►
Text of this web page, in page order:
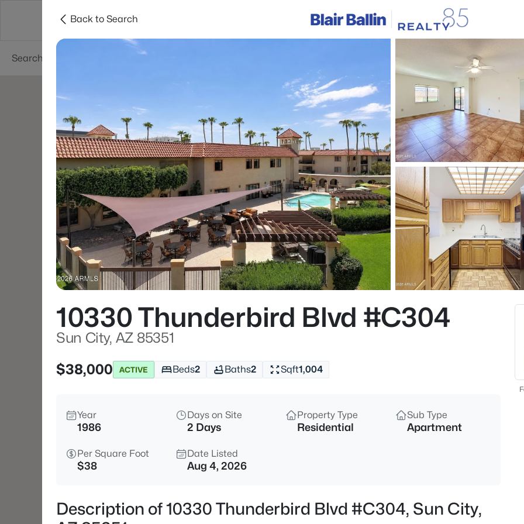
Areas Phoenix
Listings Market Stats
Homes & Real Estate -
Home
Sun City
523Properties Found
New - Just Now
$515,000 Active
Beds
22906 120th Ln, Sun City, AZ
3
Back to Search
10330 Thunderbird Blvd #C304
Sun City, AZ 85351
$38,000
ACTIVE Beds2 Baths2 Sqft1,004
Year
1986
Days on Site
2 Days
Property Type
Residential
Sub Type
Apartment
Per Square Foot
$38
Date Listed
Aug 4, 2026
Description of 10330 Thunderbird Blvd #C304, Sun City,
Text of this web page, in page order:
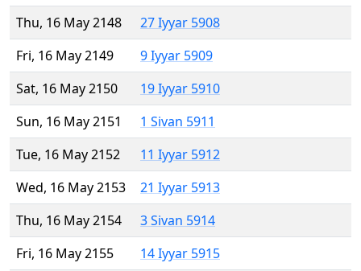
Thu, 16 May 2148
27 Iyyar 5908
Fri, 16 May 2149
9 Iyyar 5909
Sat, 16 May 2150
19 Iyyar 5910
Sun, 16 May 2151
1 Sivan 5911
Tue, 16 May 2152
11 Iyyar 5912
Wed, 16 May 2153
21 Iyyar 5913
Thu, 16 May 2154
3 Sivan 5914
Fri, 16 May 2155
14 Iyyar 5915
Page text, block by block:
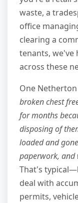
waste, a
office
clearing a
tenants, we've
across these
One
broken chest
for months
disposing of
loaded and
paperwork, and
That's
deal with
permits,
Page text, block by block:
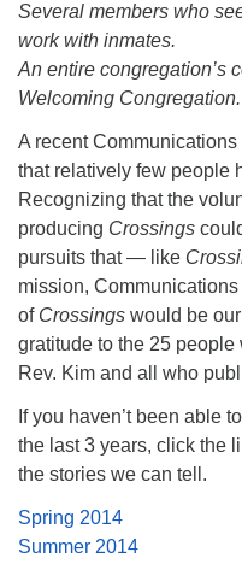
Several members who
work with inmates.
An entire congregation’s
Welcoming Congregation.
A recent
that relatively few people
Recognizing that the
producing Crossings
pursuits that — like
mission,
of Crossings would be
gratitude to the 25 people
Rev. Kim and all who
If you haven’t been able
the last 3 years, click the
the stories we can tell.
Spring 2014
Summer 2014
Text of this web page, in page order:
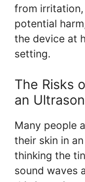
from
potential
the device at
setting.
The Risks
an
Many people
their skin in
thinking the
sound waves
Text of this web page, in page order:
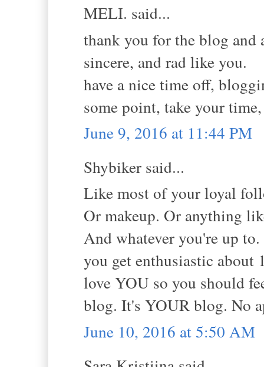
MELI. said...
thank you for the blog
sincere, and rad like you.
have a nice time off,
some point, take your
June 9, 2016 at 11:44 PM
Shybiker said...
Like most of your loyal
Or makeup. Or anything
And whatever you're up
you get enthusiastic
love YOU so you should
blog. It's YOUR blog. No
June 10, 2016 at 5:50 AM
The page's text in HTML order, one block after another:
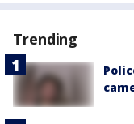
Trending
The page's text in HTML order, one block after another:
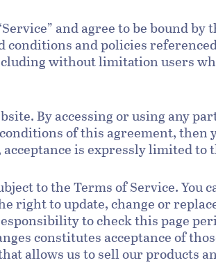
and agree to be bound
conditions and policies
without limitation users
By accessing or using any
of this agreement, then
is expressly limited to
to the Terms of Service. You
right to update, change or
to check this page
constitutes acceptance of
allows us to sell our products
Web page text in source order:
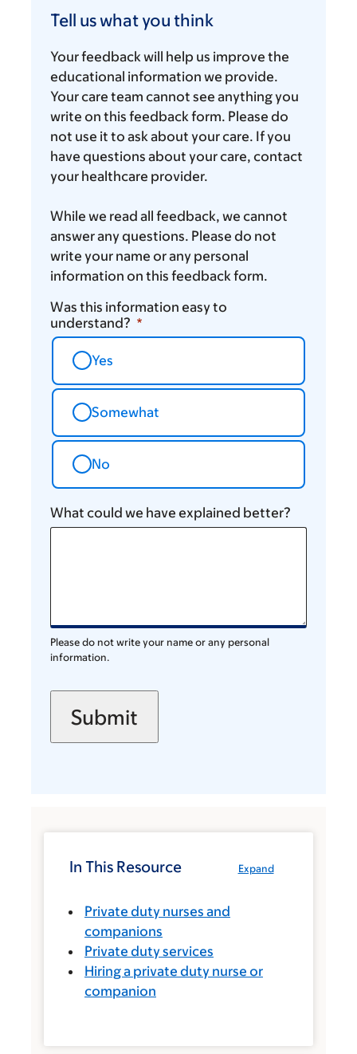
us
you
think
Tell us what you think
Your feedback will help us improve the
educational information we provide.
Your care team cannot see anything you
write on this feedback form. Please do
not use it to ask about your care. If you
have questions about your care, contact
your healthcare provider.
While we read all feedback, we cannot
answer any questions. Please do not
write your name or any personal
information on this feedback form.
Was this information easy to
understand?
Yes
Somewhat
No
What could we have explained better?
Please do not write your name or any personal
information.
Expand
In This Resource
Private duty nurses and
companions
Private duty services
Hiring a private duty nurse or
companion
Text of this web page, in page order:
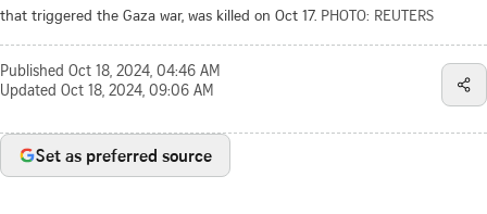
◄
Problem details
Restate the records above in full and word for word, but do not carry over any pictures.

Task response
Text of this web page, in page order:
Areas Phoenix
Listings Market Stats
Homes & Real Estate -
Home
Sun City
523Properties Found
New - Just Now
$515,000 Active
Beds
22906 120th Ln, Sun City, AZ
3
Back to Search
10330 Thunderbird Blvd #C304
Sun City, AZ 85351
$38,000
ACTIVE Beds2 Baths2 Sqft1,004
Year
1986
Days on Site
2 Days
Property Type
Residential
Sub Type
Apartment
Per Square Foot
$38
Date Listed
Aug 4, 2026
Description of 10330 Thunderbird Blvd #C304, Sun City,
Text of this web page, in page order:
Thu, 16 May 2148
27 Iyyar 5908
Fri, 16 May 2149
9 Iyyar 5909
Sat, 16 May 2150
19 Iyyar 5910
Sun, 16 May 2151
1 Sivan 5911
Tue, 16 May 2152
11 Iyyar 5912
Wed, 16 May 2153
21 Iyyar 5913
Thu, 16 May 2154
3 Sivan 5914
Fri, 16 May 2155
14 Iyyar 5915
Page text, block by block:
waste, a
office
clearing a
tenants, we've
across these
One
broken chest
for months
disposing of
loaded and
paperwork, and
That's
deal with
permits,
Page text, block by block:
Several members who
work with inmates.
An entire congregation’s
Welcoming Congregation.
A recent
that relatively few people
Recognizing that the
producing Crossings
pursuits that — like
mission,
of Crossings would be
gratitude to the 25 people
Rev. Kim and all who
If you haven’t been able
the last 3 years, click the
the stories we can tell.
Spring 2014
Summer 2014
Text of this web page, in page order:
from
potential
the device at
setting.
The Risks
an
Many people
their skin in
thinking the
sound waves
Text of this web page, in page order:
MELI. said...
thank you for the blog
sincere, and rad like you.
have a nice time off,
some point, take your
June 9, 2016 at 11:44 PM
Shybiker said...
Like most of your loyal
Or makeup. Or anything
And whatever you're up
you get enthusiastic
love YOU so you should
blog. It's YOUR blog. No
June 10, 2016 at 5:50 AM
The page's text in HTML order, one block after another:
Trending
The page's text in HTML order, one block after another:
and agree to be bound
conditions and policies
without limitation users
By accessing or using any
of this agreement, then
is expressly limited to
to the Terms of Service. You
right to update, change or
to check this page
constitutes acceptance of
allows us to sell our products
Web page text in source order:
us
you
think
Tell us what you think
Your feedback will help us improve the
educational information we provide.
Your care team cannot see anything you
write on this feedback form. Please do
not use it to ask about your care. If you
have questions about your care, contact
your healthcare provider.
While we read all feedback, we cannot
answer any questions. Please do not
write your name or any personal
information on this feedback form.
Was this information easy to
understand?
Yes
Somewhat
No
What could we have explained better?
Please do not write your name or any personal
information.
Expand
In This Resource
Private duty nurses and
companions
Private duty services
Hiring a private duty nurse or
companion
Text of this web page, in page order:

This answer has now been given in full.